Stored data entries
---
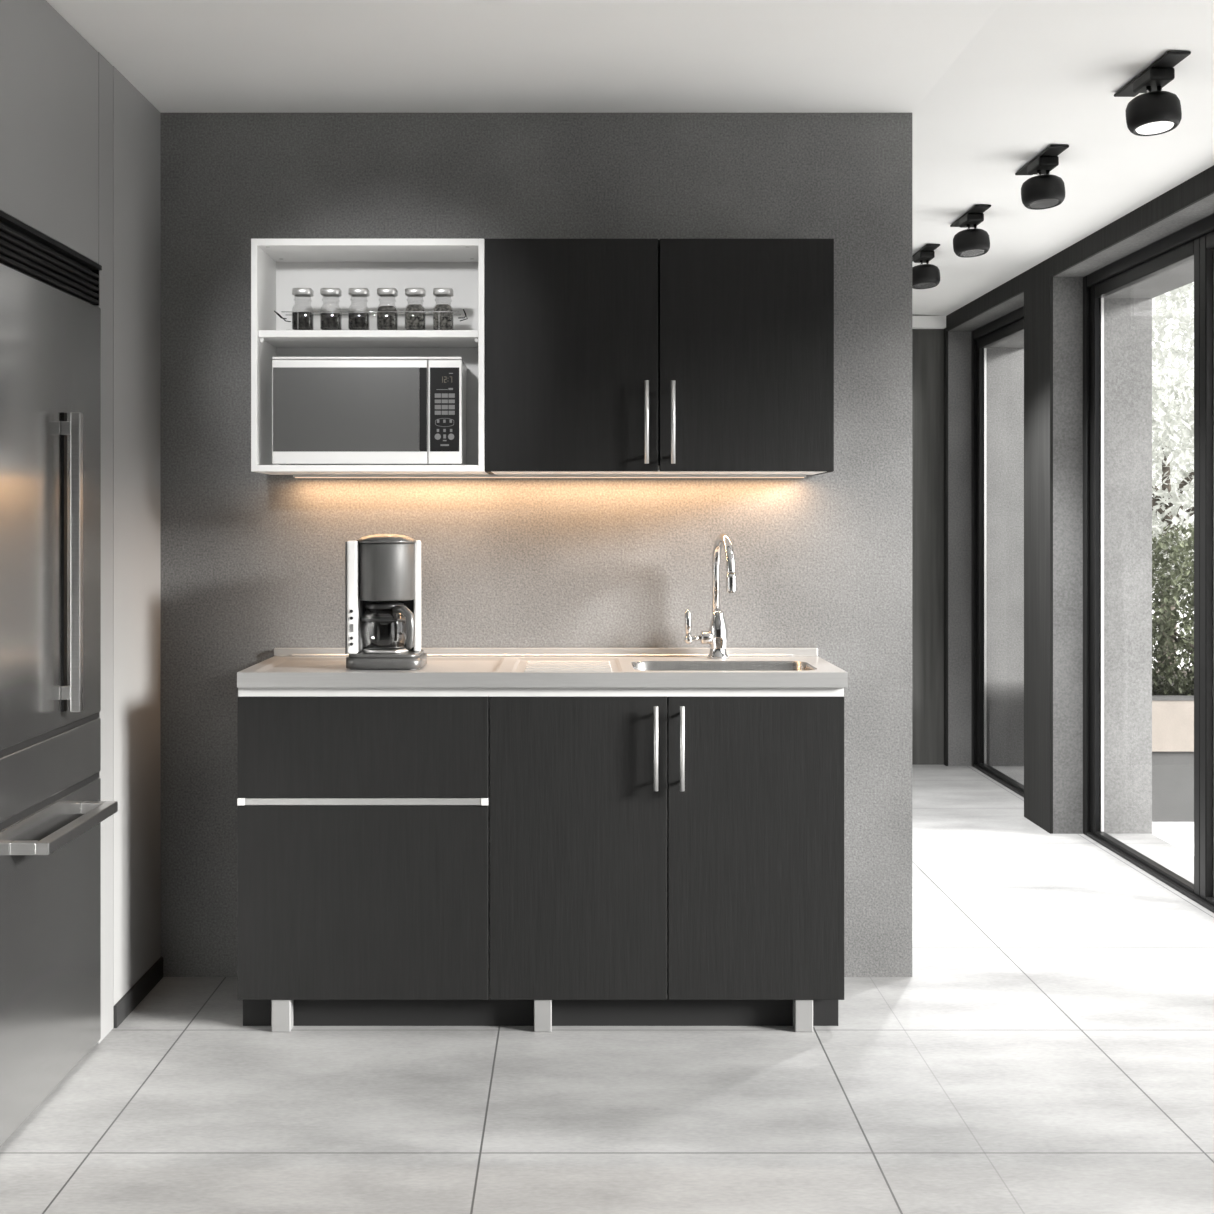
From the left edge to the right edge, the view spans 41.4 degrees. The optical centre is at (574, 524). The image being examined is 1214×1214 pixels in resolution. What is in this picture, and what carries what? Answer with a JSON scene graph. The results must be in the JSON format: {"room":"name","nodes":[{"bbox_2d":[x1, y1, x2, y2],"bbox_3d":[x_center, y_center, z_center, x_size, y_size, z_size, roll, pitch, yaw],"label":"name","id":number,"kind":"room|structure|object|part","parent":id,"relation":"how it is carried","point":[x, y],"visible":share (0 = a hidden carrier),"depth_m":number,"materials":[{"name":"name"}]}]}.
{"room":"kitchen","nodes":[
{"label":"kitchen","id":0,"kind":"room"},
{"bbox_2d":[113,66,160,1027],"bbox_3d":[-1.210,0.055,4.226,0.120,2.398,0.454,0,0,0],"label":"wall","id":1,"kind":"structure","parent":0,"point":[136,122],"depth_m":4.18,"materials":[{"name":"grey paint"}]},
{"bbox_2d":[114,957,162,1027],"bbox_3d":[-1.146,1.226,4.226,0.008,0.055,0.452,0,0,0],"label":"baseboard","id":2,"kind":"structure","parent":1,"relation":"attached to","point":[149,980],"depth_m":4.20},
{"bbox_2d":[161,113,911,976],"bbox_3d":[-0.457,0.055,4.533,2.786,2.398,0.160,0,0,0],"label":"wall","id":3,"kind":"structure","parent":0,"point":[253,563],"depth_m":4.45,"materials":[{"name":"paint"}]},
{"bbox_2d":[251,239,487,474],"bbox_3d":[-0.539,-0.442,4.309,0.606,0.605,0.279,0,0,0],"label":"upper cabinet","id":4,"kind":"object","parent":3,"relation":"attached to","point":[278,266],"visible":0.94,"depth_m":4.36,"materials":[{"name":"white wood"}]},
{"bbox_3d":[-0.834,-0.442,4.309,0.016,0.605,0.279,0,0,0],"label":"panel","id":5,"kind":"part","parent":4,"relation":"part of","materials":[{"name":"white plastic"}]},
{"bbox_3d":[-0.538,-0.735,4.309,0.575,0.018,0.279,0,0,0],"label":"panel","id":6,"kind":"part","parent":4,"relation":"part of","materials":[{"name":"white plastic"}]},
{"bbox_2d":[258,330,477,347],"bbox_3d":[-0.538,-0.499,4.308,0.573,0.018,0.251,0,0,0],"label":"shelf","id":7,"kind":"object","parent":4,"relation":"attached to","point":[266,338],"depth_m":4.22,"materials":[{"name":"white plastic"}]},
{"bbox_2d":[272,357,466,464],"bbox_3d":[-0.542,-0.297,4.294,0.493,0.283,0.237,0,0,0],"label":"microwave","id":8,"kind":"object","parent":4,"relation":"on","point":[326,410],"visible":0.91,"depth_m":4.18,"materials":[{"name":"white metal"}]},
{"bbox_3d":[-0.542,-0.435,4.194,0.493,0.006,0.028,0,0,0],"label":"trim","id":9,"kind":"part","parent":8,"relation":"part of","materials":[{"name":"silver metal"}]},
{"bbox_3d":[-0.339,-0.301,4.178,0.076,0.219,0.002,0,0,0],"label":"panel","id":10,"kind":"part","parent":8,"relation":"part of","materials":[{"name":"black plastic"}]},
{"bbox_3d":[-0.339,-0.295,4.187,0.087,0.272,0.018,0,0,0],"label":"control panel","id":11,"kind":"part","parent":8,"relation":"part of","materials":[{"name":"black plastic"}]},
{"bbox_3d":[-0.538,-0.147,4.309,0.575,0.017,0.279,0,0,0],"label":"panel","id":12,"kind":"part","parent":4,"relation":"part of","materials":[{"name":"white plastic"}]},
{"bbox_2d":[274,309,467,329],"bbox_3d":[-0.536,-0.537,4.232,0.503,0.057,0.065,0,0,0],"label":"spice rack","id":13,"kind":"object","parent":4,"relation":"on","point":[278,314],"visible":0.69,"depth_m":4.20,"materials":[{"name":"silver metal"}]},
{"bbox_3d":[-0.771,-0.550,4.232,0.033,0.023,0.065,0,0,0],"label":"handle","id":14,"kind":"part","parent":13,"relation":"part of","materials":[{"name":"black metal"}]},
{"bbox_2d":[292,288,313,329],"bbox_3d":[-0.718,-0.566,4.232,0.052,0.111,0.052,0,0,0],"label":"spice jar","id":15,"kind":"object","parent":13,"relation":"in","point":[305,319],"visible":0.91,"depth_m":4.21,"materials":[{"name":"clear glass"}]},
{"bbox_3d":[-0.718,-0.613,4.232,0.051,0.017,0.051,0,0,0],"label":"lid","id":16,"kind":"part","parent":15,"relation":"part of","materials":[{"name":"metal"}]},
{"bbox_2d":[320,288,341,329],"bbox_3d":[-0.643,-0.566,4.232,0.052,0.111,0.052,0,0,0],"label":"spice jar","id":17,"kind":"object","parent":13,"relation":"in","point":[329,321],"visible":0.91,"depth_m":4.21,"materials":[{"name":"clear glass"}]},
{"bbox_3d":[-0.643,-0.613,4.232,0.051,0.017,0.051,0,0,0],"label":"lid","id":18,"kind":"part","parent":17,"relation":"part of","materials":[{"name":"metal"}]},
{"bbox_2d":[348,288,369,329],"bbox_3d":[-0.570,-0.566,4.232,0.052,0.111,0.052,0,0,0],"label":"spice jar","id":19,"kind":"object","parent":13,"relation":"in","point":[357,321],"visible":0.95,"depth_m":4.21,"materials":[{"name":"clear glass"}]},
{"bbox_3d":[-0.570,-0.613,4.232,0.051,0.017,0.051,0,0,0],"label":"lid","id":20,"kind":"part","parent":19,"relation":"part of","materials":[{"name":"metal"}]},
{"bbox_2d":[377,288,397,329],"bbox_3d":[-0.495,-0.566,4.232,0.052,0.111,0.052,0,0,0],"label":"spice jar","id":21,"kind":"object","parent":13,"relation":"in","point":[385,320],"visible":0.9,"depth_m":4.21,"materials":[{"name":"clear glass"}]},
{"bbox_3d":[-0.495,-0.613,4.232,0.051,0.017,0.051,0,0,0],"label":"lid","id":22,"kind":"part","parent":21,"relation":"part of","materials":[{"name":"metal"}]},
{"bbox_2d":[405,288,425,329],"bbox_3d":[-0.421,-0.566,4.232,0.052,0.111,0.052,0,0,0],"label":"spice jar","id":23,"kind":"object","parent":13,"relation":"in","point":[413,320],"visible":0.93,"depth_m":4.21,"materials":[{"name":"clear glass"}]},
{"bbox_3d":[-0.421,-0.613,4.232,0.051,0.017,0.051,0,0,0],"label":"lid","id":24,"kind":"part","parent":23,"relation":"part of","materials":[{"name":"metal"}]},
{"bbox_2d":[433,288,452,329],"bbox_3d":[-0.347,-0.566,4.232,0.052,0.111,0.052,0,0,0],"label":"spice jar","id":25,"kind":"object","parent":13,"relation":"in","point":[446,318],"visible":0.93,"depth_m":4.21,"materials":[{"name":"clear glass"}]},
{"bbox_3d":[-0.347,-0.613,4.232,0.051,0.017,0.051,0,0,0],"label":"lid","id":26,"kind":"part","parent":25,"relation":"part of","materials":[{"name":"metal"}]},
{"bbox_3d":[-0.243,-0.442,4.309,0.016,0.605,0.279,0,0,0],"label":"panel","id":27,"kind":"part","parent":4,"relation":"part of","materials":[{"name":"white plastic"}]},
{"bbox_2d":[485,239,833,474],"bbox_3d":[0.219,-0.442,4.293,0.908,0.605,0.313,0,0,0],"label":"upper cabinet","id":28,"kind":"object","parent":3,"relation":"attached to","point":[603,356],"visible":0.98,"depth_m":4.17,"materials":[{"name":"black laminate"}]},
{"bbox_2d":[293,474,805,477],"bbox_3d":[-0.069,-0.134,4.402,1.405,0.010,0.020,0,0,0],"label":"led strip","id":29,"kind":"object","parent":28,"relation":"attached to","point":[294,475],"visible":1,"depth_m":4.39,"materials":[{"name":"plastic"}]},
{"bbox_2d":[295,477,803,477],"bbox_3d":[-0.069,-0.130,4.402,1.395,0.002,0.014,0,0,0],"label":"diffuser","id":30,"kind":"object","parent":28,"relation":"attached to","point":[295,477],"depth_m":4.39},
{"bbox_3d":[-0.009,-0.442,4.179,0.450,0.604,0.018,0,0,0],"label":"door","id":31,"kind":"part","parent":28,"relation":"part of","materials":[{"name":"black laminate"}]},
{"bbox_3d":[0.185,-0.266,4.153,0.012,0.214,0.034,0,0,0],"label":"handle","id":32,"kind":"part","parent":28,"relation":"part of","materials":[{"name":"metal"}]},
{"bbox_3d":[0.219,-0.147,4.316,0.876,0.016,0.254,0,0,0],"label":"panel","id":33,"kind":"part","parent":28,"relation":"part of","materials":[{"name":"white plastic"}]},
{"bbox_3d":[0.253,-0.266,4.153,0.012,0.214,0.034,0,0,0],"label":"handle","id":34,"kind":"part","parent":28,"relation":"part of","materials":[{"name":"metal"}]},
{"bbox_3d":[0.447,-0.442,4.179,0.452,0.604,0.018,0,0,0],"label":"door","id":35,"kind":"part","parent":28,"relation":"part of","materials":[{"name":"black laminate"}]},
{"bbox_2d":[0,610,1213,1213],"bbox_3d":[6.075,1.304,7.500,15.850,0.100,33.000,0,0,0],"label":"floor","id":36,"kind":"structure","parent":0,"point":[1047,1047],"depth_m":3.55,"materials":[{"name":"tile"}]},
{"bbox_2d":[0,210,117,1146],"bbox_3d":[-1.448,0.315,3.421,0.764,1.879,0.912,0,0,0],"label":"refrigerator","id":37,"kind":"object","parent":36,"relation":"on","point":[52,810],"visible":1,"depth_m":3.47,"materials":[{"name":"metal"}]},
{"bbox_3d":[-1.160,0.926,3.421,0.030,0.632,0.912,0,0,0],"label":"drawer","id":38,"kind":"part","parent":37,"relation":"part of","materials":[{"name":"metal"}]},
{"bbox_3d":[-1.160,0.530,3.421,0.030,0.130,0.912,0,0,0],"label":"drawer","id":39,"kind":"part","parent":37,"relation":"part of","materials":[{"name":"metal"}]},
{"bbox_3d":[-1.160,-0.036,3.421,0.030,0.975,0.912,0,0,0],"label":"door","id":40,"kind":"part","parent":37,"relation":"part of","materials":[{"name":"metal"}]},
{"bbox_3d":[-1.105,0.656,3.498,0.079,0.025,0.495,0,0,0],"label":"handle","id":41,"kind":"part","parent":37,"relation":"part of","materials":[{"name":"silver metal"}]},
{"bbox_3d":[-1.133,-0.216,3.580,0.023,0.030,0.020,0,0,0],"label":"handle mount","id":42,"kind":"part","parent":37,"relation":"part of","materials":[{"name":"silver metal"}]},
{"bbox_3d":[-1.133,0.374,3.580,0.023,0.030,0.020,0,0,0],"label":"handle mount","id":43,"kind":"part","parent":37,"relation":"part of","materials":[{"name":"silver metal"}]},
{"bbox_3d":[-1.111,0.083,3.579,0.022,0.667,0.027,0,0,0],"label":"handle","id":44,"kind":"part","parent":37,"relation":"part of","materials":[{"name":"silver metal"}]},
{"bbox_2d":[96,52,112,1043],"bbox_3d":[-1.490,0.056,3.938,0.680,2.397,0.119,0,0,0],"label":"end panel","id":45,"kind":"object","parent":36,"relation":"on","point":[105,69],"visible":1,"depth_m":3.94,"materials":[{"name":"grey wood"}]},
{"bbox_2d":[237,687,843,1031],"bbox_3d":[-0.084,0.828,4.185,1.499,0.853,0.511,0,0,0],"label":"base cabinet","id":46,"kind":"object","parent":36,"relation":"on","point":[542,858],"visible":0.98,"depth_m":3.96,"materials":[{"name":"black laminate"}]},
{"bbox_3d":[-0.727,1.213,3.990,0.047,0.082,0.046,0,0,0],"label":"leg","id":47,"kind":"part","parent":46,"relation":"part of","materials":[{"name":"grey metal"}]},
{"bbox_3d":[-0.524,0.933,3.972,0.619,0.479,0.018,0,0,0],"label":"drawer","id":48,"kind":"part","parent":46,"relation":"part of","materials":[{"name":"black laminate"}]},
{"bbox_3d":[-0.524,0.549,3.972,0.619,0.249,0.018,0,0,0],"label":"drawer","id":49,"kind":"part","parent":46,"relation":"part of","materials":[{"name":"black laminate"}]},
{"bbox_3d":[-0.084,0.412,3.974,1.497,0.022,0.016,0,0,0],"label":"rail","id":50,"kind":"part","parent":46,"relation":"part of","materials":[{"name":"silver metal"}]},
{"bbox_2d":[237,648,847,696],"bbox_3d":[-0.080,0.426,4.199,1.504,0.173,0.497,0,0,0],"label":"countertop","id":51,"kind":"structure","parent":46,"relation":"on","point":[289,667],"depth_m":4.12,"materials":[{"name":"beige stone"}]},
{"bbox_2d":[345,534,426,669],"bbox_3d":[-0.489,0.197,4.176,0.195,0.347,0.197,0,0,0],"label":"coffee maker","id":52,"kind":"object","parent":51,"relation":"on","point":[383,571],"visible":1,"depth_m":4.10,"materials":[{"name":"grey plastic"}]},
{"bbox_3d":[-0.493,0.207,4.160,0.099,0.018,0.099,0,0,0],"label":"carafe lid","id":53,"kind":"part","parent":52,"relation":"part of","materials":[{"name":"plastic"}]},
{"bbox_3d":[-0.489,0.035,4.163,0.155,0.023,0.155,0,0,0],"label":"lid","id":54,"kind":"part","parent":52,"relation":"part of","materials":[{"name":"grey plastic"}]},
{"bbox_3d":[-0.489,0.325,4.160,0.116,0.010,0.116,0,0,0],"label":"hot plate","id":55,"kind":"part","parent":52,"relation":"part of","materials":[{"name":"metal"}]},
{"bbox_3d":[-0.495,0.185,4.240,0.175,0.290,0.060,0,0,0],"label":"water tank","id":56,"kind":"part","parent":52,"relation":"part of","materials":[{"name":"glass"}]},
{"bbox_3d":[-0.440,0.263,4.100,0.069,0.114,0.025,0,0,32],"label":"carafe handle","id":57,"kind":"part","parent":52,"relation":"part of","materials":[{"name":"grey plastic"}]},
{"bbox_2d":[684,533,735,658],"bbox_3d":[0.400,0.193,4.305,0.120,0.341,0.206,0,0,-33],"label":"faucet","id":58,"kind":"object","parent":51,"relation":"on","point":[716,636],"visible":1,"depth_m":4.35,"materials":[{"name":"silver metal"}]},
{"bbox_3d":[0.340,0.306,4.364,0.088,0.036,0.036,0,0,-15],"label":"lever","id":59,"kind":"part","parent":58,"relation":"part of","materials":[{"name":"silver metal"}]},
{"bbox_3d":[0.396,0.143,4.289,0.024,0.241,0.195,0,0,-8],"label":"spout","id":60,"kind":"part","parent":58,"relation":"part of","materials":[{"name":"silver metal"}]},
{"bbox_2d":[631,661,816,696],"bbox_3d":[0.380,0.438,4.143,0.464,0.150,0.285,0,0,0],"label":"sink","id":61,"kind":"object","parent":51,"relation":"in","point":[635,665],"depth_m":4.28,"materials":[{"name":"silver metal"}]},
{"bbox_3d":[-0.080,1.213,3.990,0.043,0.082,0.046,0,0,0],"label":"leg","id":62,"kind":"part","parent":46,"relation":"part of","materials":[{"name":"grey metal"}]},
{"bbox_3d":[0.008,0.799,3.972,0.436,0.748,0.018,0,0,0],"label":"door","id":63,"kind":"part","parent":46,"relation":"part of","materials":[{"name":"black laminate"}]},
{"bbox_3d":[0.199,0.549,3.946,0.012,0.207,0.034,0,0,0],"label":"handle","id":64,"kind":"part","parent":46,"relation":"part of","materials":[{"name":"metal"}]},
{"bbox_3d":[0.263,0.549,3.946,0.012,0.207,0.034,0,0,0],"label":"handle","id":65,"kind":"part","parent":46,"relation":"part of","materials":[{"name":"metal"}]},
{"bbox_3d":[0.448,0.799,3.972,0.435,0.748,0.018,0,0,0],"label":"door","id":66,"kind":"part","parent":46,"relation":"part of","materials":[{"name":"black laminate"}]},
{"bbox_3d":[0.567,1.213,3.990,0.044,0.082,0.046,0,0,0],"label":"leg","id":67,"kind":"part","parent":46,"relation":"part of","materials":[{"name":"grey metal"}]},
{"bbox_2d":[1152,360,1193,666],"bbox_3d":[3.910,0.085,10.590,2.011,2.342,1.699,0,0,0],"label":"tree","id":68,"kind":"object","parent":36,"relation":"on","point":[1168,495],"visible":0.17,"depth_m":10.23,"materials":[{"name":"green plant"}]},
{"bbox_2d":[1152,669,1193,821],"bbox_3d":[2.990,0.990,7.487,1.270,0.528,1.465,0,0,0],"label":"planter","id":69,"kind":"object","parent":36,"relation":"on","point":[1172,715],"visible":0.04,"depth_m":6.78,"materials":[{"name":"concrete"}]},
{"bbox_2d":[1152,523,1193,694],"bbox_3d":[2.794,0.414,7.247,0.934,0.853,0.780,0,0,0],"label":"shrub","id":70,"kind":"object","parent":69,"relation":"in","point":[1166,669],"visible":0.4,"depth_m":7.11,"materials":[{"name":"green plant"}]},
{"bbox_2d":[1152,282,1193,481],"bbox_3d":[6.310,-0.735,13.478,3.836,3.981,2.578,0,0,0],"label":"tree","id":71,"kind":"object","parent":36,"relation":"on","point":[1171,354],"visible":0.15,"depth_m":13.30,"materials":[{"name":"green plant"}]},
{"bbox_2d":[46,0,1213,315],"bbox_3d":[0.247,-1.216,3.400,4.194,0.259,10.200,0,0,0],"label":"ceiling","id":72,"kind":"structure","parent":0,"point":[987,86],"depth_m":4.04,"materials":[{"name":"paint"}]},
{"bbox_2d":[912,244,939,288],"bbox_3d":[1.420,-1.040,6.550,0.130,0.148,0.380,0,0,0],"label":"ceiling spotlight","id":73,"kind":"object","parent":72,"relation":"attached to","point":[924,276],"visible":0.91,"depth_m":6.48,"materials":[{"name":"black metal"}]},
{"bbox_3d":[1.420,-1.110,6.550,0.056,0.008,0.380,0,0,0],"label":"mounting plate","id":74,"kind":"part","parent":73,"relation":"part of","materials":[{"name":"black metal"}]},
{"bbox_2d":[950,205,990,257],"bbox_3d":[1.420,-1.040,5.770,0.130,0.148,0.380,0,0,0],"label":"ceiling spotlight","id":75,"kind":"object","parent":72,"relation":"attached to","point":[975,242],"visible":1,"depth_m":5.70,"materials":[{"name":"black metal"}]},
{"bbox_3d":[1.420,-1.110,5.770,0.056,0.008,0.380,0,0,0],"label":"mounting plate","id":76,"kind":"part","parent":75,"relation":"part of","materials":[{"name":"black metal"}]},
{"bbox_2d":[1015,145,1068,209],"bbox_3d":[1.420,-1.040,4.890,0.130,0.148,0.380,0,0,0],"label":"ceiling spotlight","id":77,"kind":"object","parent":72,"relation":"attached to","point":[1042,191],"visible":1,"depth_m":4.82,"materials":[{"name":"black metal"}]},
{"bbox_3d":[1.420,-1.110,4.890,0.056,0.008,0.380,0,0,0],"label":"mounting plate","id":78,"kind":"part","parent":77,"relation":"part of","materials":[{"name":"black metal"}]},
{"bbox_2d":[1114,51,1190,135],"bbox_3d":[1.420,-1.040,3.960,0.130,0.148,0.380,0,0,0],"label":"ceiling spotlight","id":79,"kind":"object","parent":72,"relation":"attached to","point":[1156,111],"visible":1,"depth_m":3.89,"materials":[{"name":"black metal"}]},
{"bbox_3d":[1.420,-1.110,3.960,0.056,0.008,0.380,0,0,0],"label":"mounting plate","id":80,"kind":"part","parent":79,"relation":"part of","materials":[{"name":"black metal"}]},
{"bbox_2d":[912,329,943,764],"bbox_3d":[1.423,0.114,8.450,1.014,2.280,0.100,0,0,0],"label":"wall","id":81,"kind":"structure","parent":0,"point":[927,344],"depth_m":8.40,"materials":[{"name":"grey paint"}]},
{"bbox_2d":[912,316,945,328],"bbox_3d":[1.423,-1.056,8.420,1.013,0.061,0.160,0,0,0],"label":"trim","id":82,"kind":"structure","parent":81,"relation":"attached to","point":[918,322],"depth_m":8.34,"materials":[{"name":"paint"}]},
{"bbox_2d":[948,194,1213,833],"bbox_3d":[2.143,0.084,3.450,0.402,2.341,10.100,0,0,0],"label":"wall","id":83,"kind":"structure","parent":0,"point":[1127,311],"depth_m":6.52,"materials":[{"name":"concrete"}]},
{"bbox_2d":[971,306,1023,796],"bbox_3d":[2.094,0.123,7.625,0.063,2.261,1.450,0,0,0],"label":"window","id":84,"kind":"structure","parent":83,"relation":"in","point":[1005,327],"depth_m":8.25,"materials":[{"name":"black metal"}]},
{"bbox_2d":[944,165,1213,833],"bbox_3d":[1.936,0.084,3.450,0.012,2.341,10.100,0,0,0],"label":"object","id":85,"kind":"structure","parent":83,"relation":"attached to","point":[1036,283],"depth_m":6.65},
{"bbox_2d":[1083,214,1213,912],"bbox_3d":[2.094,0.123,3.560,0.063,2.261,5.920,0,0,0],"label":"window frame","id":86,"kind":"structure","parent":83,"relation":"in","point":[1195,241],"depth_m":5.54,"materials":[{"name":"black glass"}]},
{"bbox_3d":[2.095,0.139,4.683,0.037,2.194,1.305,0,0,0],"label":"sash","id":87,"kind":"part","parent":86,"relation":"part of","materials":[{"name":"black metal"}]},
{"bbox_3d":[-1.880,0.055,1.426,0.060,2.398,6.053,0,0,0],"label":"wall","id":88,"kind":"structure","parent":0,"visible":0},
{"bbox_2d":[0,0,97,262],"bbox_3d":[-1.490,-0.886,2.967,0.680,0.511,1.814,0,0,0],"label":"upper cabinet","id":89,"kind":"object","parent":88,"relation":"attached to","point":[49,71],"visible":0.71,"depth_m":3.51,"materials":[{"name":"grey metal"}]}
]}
---
**PROBLEM REQUIREMENTS**
Once a line of the records is found to contain "kitchen", copy it out.

**RESPONSE AREA**
{"room":"kitchen","nodes":[
{"label":"kitchen","id":0,"kind":"room"},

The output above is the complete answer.